Symptom: "Connection timeout" or "Temporary failure"

Error Code: STORAGE_TRANSIENT_000

Symptoms:

  • Intermittent failures
  • Operations fail under load
  • Database connection errors

Root Causes:

CauseDescription
Network latencySlow connection to storage backend
Lock contentionHigh concurrency causing locks
Resource exhaustionMemory or connection pool limits

Debugging Steps:

  1. Check database connection health
  2. Monitor connection pool utilization
  3. Review retry logic in your code
  4. Check for high concurrency issues

Fix: Implement retry with exponential backoff:

from agentflow.core.exceptions import TransientStorageError

async def retry_operation(operation, max_retries=3):
for attempt in range(max_retries):
try:
return await operation()
except TransientStorageError:
if attempt == max_retries - 1:
raise
await asyncio.sleep(2 ** attempt) # 1s, 2s, 4s

Symptom: "Failed to serialize" or "Invalid data format"
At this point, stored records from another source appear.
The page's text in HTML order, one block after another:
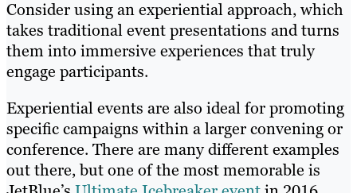
Consider using an experiential approach, which
takes traditional event presentations and turns
them into immersive experiences that truly
engage participants.
Experiential events are also ideal for promoting
specific campaigns within a larger convening or
conference. There are many different examples
out there, but one of the most memorable is
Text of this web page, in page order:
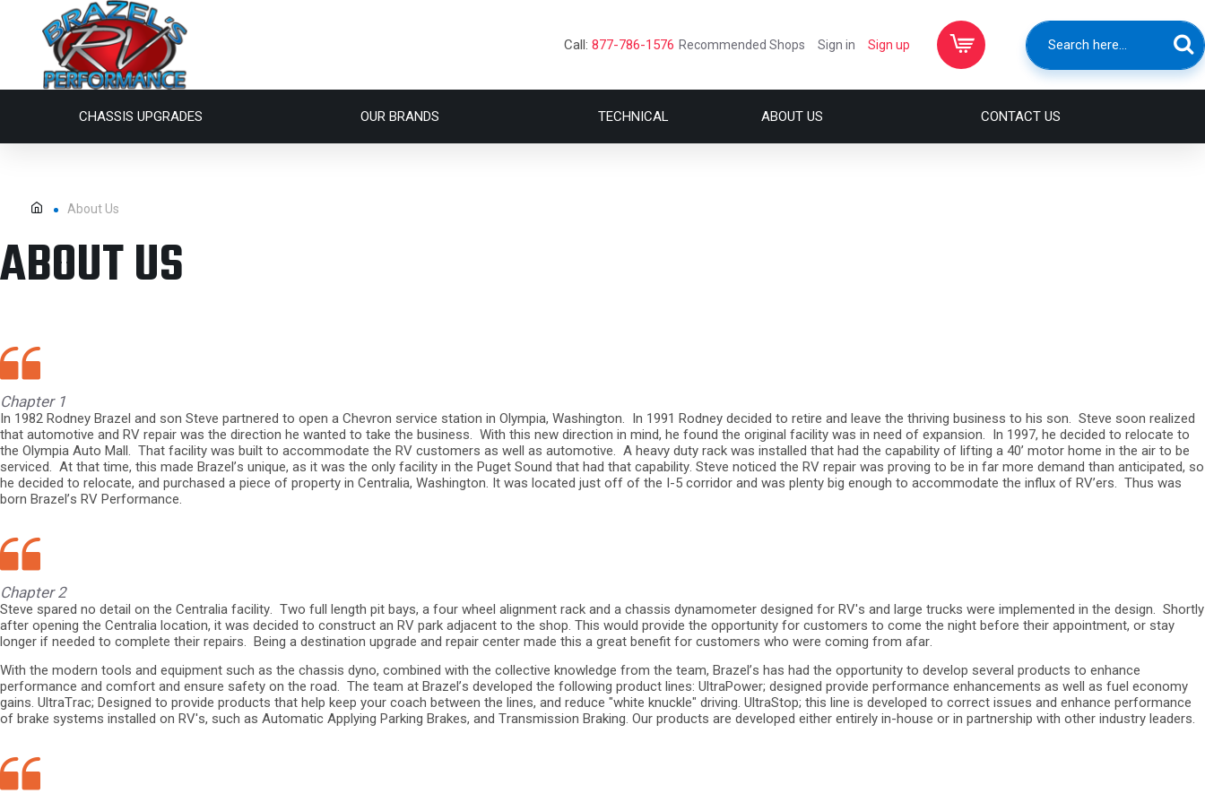
Call: 877-786-1576 Recommended Shops Sign in Sign up
CHASSIS UPGRADES OUR BRANDS TECHNICAL ABOUT US CONTACT US
About Us
ABOUT US
Chapter 1
In 1982 Rodney Brazel and son Steve partnered to open a Chevron service station in Olympia, Washington. In 1991 Rodney decided to retire and leave the thriving business to his son. Steve soon realized
that automotive and RV repair was the direction he wanted to take the business. With this new direction in mind, he found the original facility was in need of expansion. In 1997, he decided to relocate to
the Olympia Auto Mall. That facility was built to accommodate the RV customers as well as automotive. A heavy duty rack was installed that had the capability of lifting a 40’ motor home in the air to be
serviced. At that time, this made Brazel’s unique, as it was the only facility in the Puget Sound that had that capability. Steve noticed the RV repair was proving to be in far more demand than anticipated, so
he decided to relocate, and purchased a piece of property in Centralia, Washington. It was located just off of the I-5 corridor and was plenty big enough to accommodate the influx of RV’ers. Thus was
born Brazel’s RV Performance.
Chapter 2
Steve spared no detail on the Centralia facility. Two full length pit bays, a four wheel alignment rack and a chassis dynamometer designed for RV's and large trucks were implemented in the design. Shortly
after opening the Centralia location, it was decided to construct an RV park adjacent to the shop. This would provide the opportunity for customers to come the night before their appointment, or stay
longer if needed to complete their repairs. Being a destination upgrade and repair center made this a great benefit for customers who were coming from afar.
With the modern tools and equipment such as the chassis dyno, combined with the collective knowledge from the team, Brazel’s has had the opportunity to develop several products to enhance
performance and comfort and ensure safety on the road. The team at Brazel’s developed the following product lines: UltraPower; designed provide performance enhancements as well as fuel economy
gains. UltraTrac; Designed to provide products that help keep your coach between the lines, and reduce "white knuckle" driving. UltraStop; this line is developed to correct issues and enhance performance
of brake systems installed on RV's, such as Automatic Applying Parking Brakes, and Transmission Braking. Our products are developed either entirely in-house or in partnership with other industry leaders.
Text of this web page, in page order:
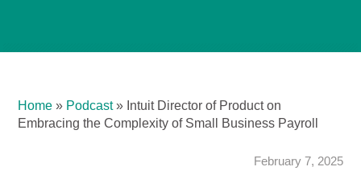
Home » Podcast» Intuit Director of Product on
Embracing the Complexity of Small Business Payroll
February 7, 2025
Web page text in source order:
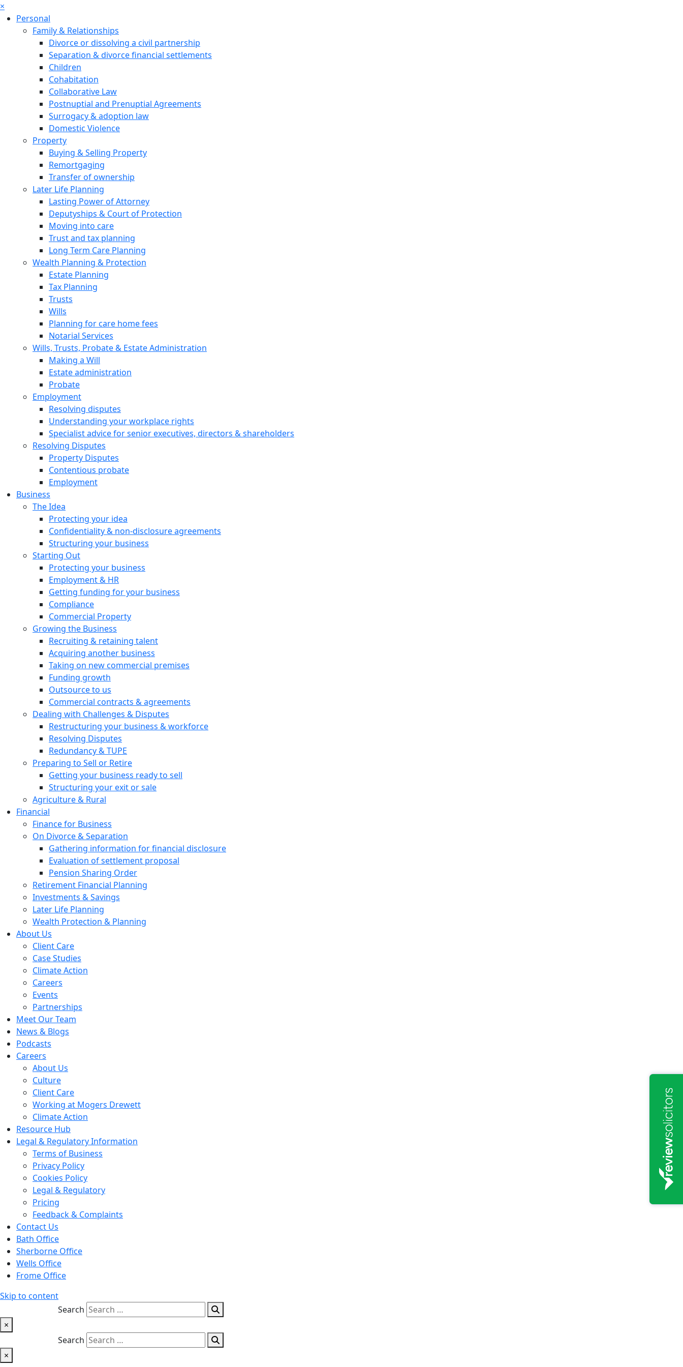
×
Personal
Family & Relationships
Divorce or dissolving a civil partnership
Separation & divorce financial settlements
Children
Cohabitation
Collaborative Law
Postnuptial and Prenuptial Agreements
Surrogacy & adoption law
Domestic Violence
Property
Buying & Selling Property
Remortgaging
Transfer of ownership
Later Life Planning
Lasting Power of Attorney
Deputyships & Court of Protection
Moving into care
Trust and tax planning
Long Term Care Planning
Wealth Planning & Protection
Estate Planning
Tax Planning
Trusts
Wills
Planning for care home fees
Notarial Services
Wills, Trusts, Probate & Estate Administration
Making a Will
Estate administration
Probate
Employment
Resolving disputes
Understanding your workplace rights
Specialist advice for senior executives, directors & shareholders
Resolving Disputes
Property Disputes
Contentious probate
Employment
Business
The Idea
Protecting your idea
Confidentiality & non-disclosure agreements
Structuring your business
Starting Out
Protecting your business
Employment & HR
Getting funding for your business
Compliance
Commercial Property
Growing the Business
Recruiting & retaining talent
Acquiring another business
Taking on new commercial premises
Funding growth
Outsource to us
Commercial contracts & agreements
Dealing with Challenges & Disputes
Restructuring your business & workforce
Resolving Disputes
Redundancy & TUPE
Preparing to Sell or Retire
Getting your business ready to sell
Structuring your exit or sale
Agriculture & Rural
Financial
Finance for Business
On Divorce & Separation
Gathering information for financial disclosure
Evaluation of settlement proposal
Pension Sharing Order
Retirement Financial Planning
Investments & Savings
Later Life Planning
Wealth Protection & Planning
About Us
Client Care
Case Studies
Climate Action
Careers
Events
Partnerships
Meet Our Team
News & Blogs
Podcasts
Careers
About Us
Culture
Client Care
Working at Mogers Drewett
Climate Action
Resource Hub
Legal & Regulatory Information
Terms of Business
Privacy Policy
Cookies Policy
Legal & Regulatory
Pricing
Feedback & Complaints
Contact Us
Bath Office
Sherborne Office
Wells Office
Frome Office
Skip to content
Search
×
Search
×
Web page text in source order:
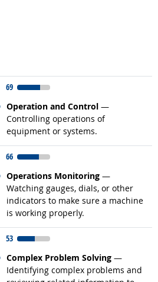
69
Operation and Control —
Controlling operations of
equipment or systems.
Related occupations
66
Operations Monitoring —
Watching gauges, dials, or other
indicators to make sure a machine
is working properly.
Related occupations
53
Complex Problem Solving —
Identifying complex problems and
Related occupations

Error Code: STORAGE_SERIALIZATION_000

Symptoms:

  • Checkpoint save fails
  • State restoration fails
  • Messages cannot be decoded

Root Causes:

CauseDescription
Schema mismatchState schema changed without migration
Corrupt dataCheckpoint data is corrupted
Unsupported typeState contains non-serializable object

Debugging Steps:

  1. Check schema version compatibility
  2. Verify checkpoint data integrity
  3. Review state schema for unsupported types
  4. Check logs for specific serialization failure

Fix:

# Ensure state uses serializable types
class AgentState(TypedDict):
messages: list[str] # Use JSON-serializable types
context: dict[str, Any]
# Avoid: functions, custom classes, open connections

Symptom: "Schema version mismatch" or "Migration required"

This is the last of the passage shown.